Updated:

This page contains notes from my various tests and experiments. It is a raw record of what I did, without correction for errors, or later update for things that I learn. Use at your own risk.

AIN5 - Trying to get the scripts working

Earlier I installed a vxlan between two AWS instances along with an OpenVPN gateway. I managed to get it to work without Docker, but I went ahead anyway and did install scripts.

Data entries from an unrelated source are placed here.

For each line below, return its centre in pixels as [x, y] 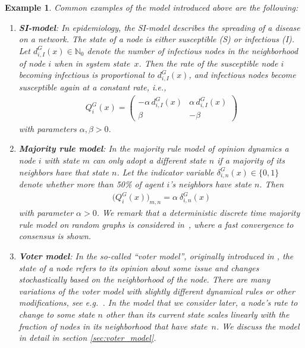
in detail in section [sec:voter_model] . [87, 338]
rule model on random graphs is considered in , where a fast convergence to [156, 224]
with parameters [48, 128]
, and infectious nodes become [242, 75]
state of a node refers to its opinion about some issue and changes [139, 267]
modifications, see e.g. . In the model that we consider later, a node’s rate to [158, 302]
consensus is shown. [55, 236]
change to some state [57, 314]

Tried them they did not work. So I need to sort that out.

Last commit which was used for the install scripts was 32d9fde to rosdabbler.github.io

Disable Docker, reboot.

Tried this, no help. So I am going to terminate these instances, and re-install without installing ROS2 and Docker, and make sure that works.

Note to self: AMI image I used can be found searching for 070f417

ROSVPN_SKIP_ROS2=true
ROSVPN_SKIP_DOCKER=true
wget https://raw.githubusercontent.com/rosdabbler/rosdabbler.github.io/main/scripts/ain5-gw-install.sh
source ain5-gw-install.sh

Second system:

ubuntu@ip-172-31-1-12:~$ ROSVPN_SKIP_ROS2=true
ubuntu@ip-172-31-1-12:~$ ROSVPN_SKIP_DOCKER=true
ubuntu@ip-172-31-1-12:~$ wget https://raw.githubusercontent.com/rosdabbler/rosdabbler.github.io/main/scripts/ain5-vx-install.sh
ubuntu@ip-172-31-1-12:~$ source ain5-vx-install.sh 

These did not work. ROS2 install started, plus had later failures. Debugging. New instances, modified install scripts setting variables to not install, this time install completed cleanly.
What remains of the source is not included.